Sobre essa questão, é muito bem-vinda a perspectiva de Marx e Engels (1999), ao afirmarem que “a história de todas as sociedades até nossos dias tem sido a história das lutas de classes” (Marx; Engels, 1999, p. 7). Isso aponta que a escola é um lugar de disputa, e a ação de educar sempre deverá ser uma ação revolucionária, de libertação da condição do não saber ou de estar alheio às articulações sociais capitalistas que produzem a desigualdade e a exploração do trabalho, o que denominamos de alienação.

Em concordância com Paulo Freire (1987), ao apontar que a libertação é um parto doloroso, salientamos que se faz imprescindível ao professor uma consciência de classe que lhe permita exercer sua atuação política pedagógica de modo perseverante, tendo a clareza de que sua atuação, seja na escola, em sala de aula, nos sindicatos ou onde estiver, deve ser sempre acompanhada de um posicionamento político que contribua, ainda que em pequenas proporções, para a emancipação e a justiça social. Destacamos, portanto, que ser professor é ter a possiblidade de despertar a consciência de seus alunos. Nesse sentido, Freire (1987, p. 48) afirma que “ao revolucionário cabe libertar e libertar-se com o povo”. Isso nos leva a acreditar que é na consciência que a transformação individual ocorre e é a partir dela, por meio de ações coletivas, que é possível transformar a realidade.
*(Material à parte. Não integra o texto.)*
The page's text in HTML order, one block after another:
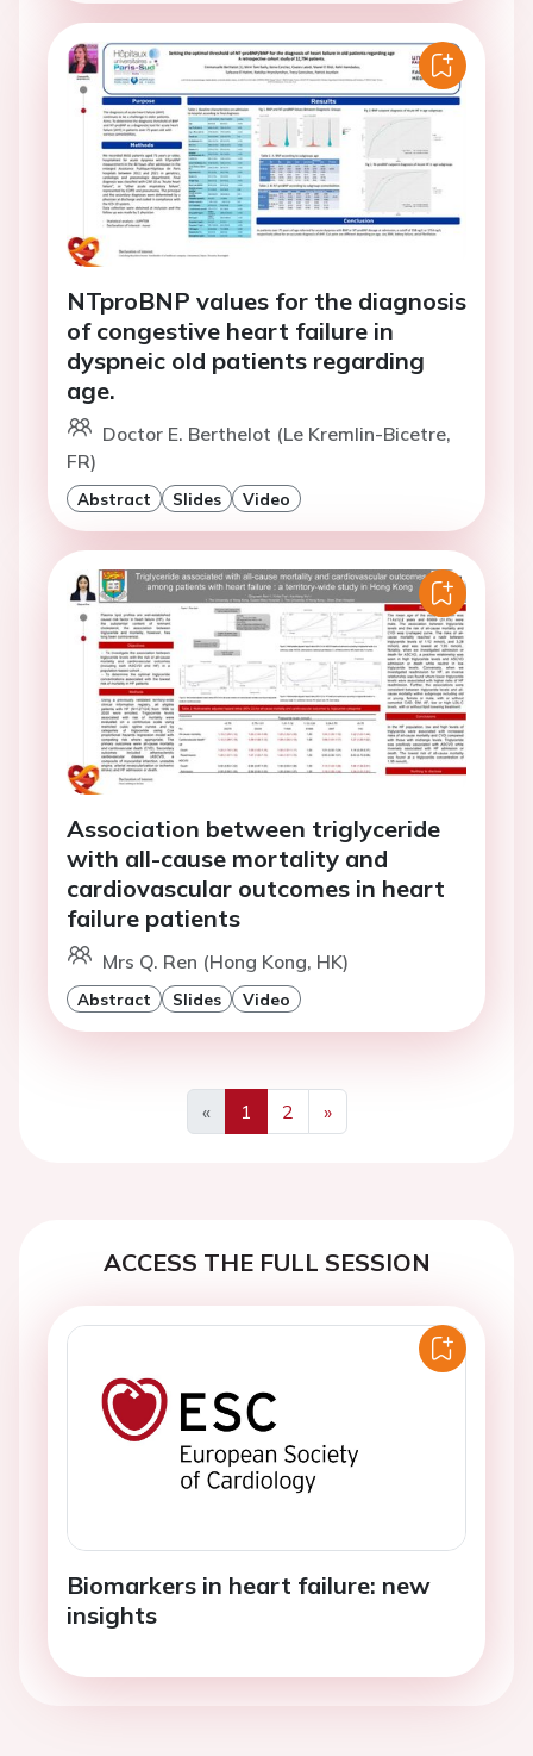
NTproBNP values for the diagnosis
of congestive heart failure in
dyspneic old patients regarding
age.
Doctor E. Berthelot (Le Kremlin-Bicetre,
FR)
Abstract Slides Video
Association between triglyceride
with all-cause mortality and
cardiovascular outcomes in heart
failure patients
Mrs Q. Ren (Hong Kong, HK)
Abstract Slides Video
«
Previous
1 2
»
Next
ACCESS THE FULL SESSION
Biomarkers in heart failure: new
insights

É importante dizer, contudo, que educar é também em si um ato de resistência, principalmente no que se refere aos ditames ideológicos que a elite dominante tenta incrustar nas escolas diariamente, a fim de promover a uniformização ideológica nos alunos, propagando suas perspectivas de classe para assegurar a sua dominação; é nesse sentido que a consideramos, baseado em Althusser, um aparelho ideológico do Estado, contribuindo para a formação da força de trabalho e para a inculcação da ideologia burguesa.

Sobre a escola como aparelho ideológico do Estado, é importante pensar que sua função vem sendo a reprodução da ideologia do Estado dominante, a fim de garantir a manutenção da exploração entre as classes sociais, conforme apontamos antes. No entanto, para isso é necessário assegurar a inautenticidade reflexiva dos alunos. A esse respeito, Silva e Farias (2011 p. 101) afirmam:

Nesse contexto justifica-se a manutenção do senso acrítico enquanto condição necessária para o emudecimento das consciências e as condiciona a meras imitadoras de uma imagem de existência previamente ditada pelos anseios da elite, que se impõe como uma violência camuflada.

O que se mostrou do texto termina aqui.